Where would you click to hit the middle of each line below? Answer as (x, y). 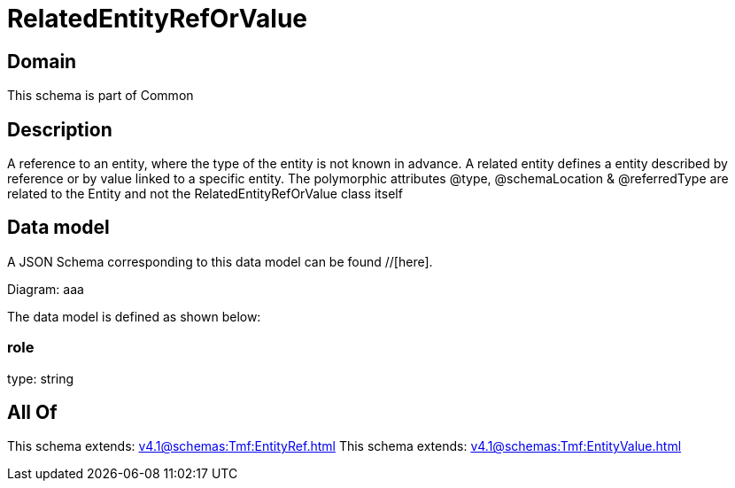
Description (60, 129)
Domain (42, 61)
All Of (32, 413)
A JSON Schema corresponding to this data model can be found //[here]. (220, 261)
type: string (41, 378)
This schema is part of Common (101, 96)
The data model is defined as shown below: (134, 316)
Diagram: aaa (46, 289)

┄┄┄┄┄┄┄┄┄┄┄┄┄┄┄┄┄┄┄┄

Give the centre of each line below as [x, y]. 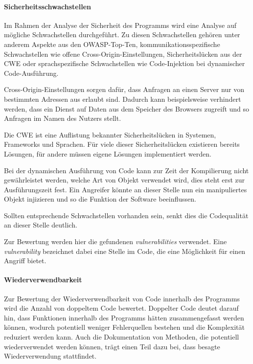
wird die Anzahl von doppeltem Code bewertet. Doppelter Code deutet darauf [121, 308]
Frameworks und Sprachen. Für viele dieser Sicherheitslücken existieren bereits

┄┄┄┄┄┄┄┄┄┄┄┄┄┄┄┄┄┄┄┄

• _WHAT YOU HAVE TO DO_: The answer must consist of each line in the entries above that includes "data".

• _FINAL ANSWER_:
A JSON Schema corresponding to this data model can be found //[here]. (220, 261)
The data model is defined as shown below: (134, 316)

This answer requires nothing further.